(Beginning of EXTRACTED DATA)

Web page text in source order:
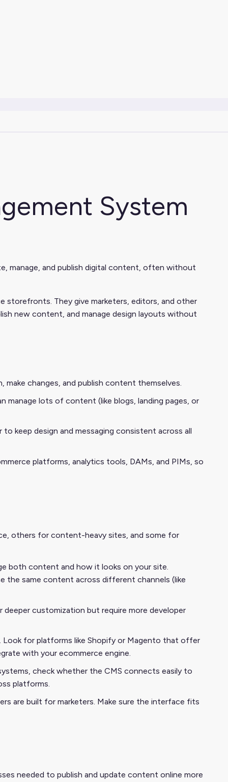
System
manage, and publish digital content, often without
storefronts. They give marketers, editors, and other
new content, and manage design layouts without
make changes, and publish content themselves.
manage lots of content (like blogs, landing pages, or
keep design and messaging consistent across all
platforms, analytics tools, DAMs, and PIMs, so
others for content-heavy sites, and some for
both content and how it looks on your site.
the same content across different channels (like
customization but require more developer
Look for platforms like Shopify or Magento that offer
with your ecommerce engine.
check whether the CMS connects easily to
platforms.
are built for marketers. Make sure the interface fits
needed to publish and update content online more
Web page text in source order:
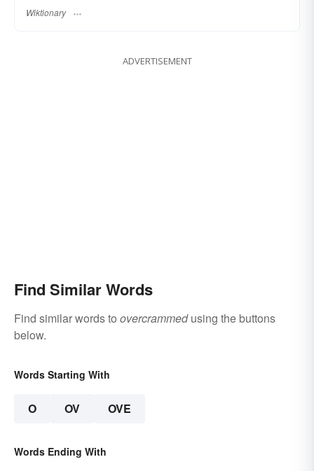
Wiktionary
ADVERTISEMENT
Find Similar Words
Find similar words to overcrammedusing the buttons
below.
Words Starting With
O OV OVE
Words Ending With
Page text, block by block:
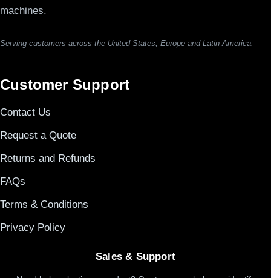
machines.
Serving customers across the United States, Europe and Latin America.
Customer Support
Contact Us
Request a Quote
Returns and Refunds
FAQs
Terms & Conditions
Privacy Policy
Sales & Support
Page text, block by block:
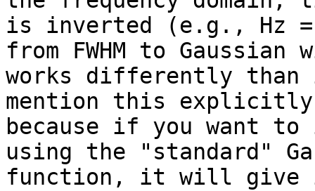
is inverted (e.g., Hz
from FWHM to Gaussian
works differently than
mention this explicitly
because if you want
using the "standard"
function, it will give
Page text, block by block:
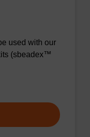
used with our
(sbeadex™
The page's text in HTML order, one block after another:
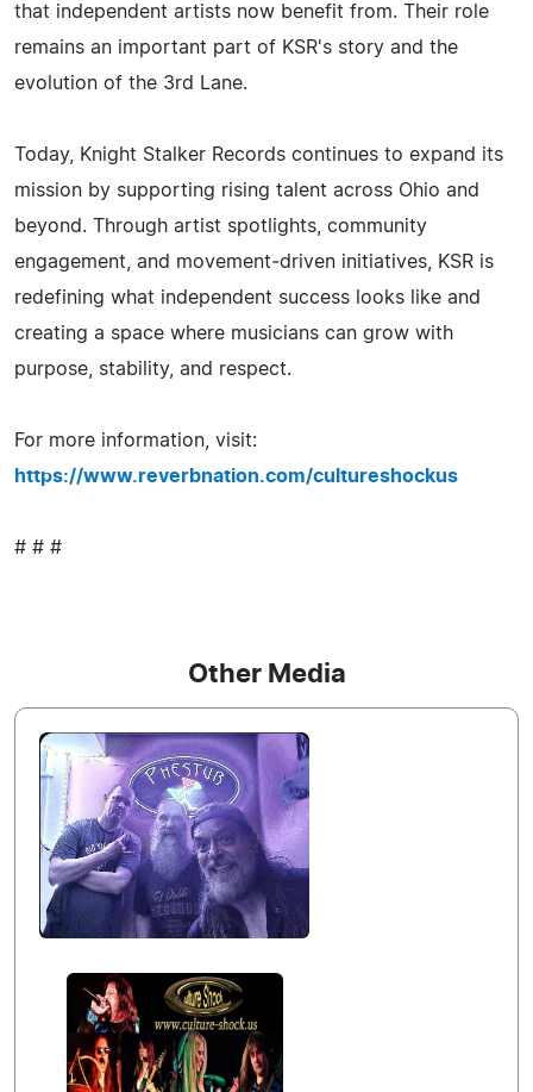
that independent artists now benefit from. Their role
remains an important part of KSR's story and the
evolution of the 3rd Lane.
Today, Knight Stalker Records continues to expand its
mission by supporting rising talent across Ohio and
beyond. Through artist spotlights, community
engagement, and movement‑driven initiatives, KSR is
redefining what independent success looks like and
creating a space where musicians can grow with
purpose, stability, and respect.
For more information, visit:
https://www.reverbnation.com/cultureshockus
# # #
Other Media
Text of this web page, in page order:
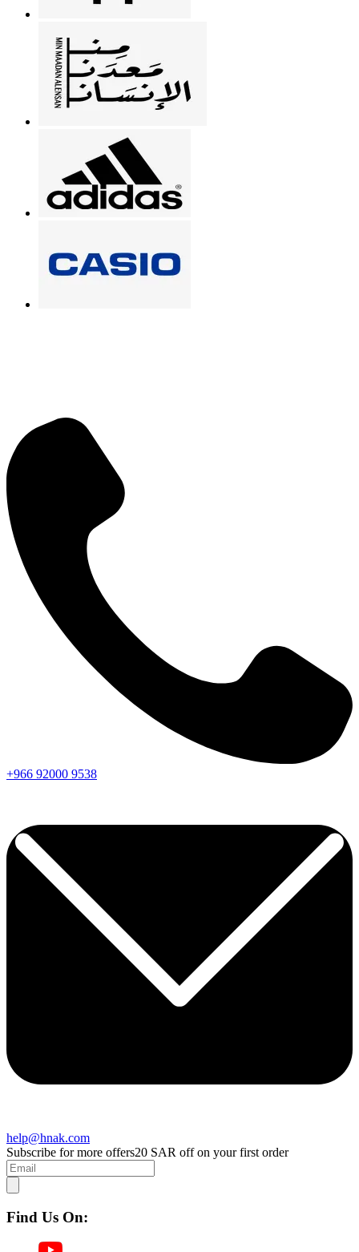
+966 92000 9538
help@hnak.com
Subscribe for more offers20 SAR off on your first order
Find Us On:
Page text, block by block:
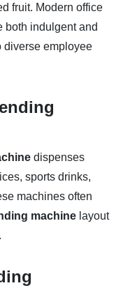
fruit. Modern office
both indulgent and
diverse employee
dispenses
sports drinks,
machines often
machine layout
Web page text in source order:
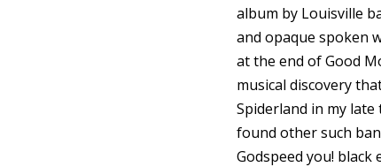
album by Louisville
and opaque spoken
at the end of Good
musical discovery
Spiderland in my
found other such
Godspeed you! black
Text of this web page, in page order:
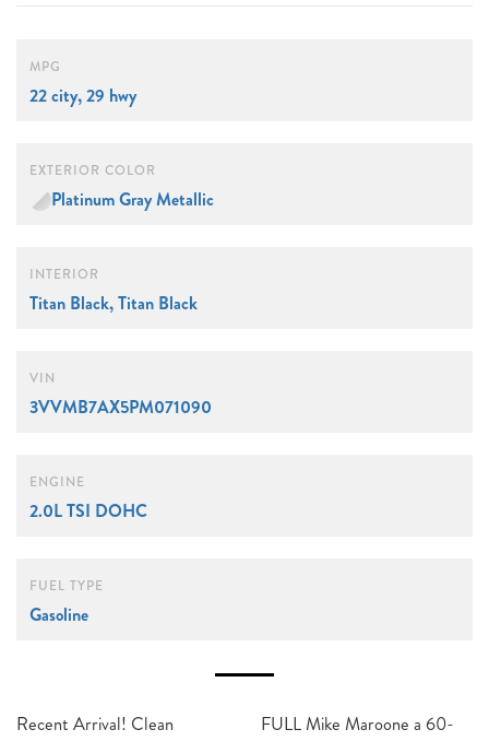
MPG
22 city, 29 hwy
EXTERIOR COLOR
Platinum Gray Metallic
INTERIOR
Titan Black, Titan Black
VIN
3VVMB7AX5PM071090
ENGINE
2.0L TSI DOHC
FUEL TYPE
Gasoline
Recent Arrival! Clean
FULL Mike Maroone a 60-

(End of EXTRACTED DATA)

*TASK REQUIREMENTS*
Transcribe all the lines above exactly; any image among them is skipped.

*RESPONSE*
Web page text in source order:
System
manage, and publish digital content, often without
storefronts. They give marketers, editors, and other
new content, and manage design layouts without
make changes, and publish content themselves.
manage lots of content (like blogs, landing pages, or
keep design and messaging consistent across all
platforms, analytics tools, DAMs, and PIMs, so
others for content-heavy sites, and some for
both content and how it looks on your site.
the same content across different channels (like
customization but require more developer
Look for platforms like Shopify or Magento that offer
with your ecommerce engine.
check whether the CMS connects easily to
platforms.
are built for marketers. Make sure the interface fits
needed to publish and update content online more
Web page text in source order:
Wiktionary
ADVERTISEMENT
Find Similar Words
Find similar words to overcrammedusing the buttons
below.
Words Starting With
O OV OVE
Words Ending With
Page text, block by block:
machines.
Serving customers across the United States, Europe and Latin America.
Customer Support
Contact Us
Request a Quote
Returns and Refunds
FAQs
Terms & Conditions
Privacy Policy
Sales & Support
Page text, block by block:
is inverted (e.g., Hz
from FWHM to Gaussian
works differently than
mention this explicitly
because if you want
using the "standard"
function, it will give
Page text, block by block:
used with our
(sbeadex™
The page's text in HTML order, one block after another:
that independent artists now benefit from. Their role
remains an important part of KSR's story and the
evolution of the 3rd Lane.
Today, Knight Stalker Records continues to expand its
mission by supporting rising talent across Ohio and
beyond. Through artist spotlights, community
engagement, and movement‑driven initiatives, KSR is
redefining what independent success looks like and
creating a space where musicians can grow with
purpose, stability, and respect.
For more information, visit:
https://www.reverbnation.com/cultureshockus
# # #
Other Media
Text of this web page, in page order:
+966 92000 9538
help@hnak.com
Subscribe for more offers20 SAR off on your first order
Find Us On:
Page text, block by block:
fruit. Modern office
both indulgent and
diverse employee
dispenses
sports drinks,
machines often
machine layout
Web page text in source order:
album by Louisville
and opaque spoken
at the end of Good
musical discovery
Spiderland in my
found other such
Godspeed you! black
Text of this web page, in page order:
MPG
22 city, 29 hwy
EXTERIOR COLOR
Platinum Gray Metallic
INTERIOR
Titan Black, Titan Black
VIN
3VVMB7AX5PM071090
ENGINE
2.0L TSI DOHC
FUEL TYPE
Gasoline
Recent Arrival! Clean
FULL Mike Maroone a 60-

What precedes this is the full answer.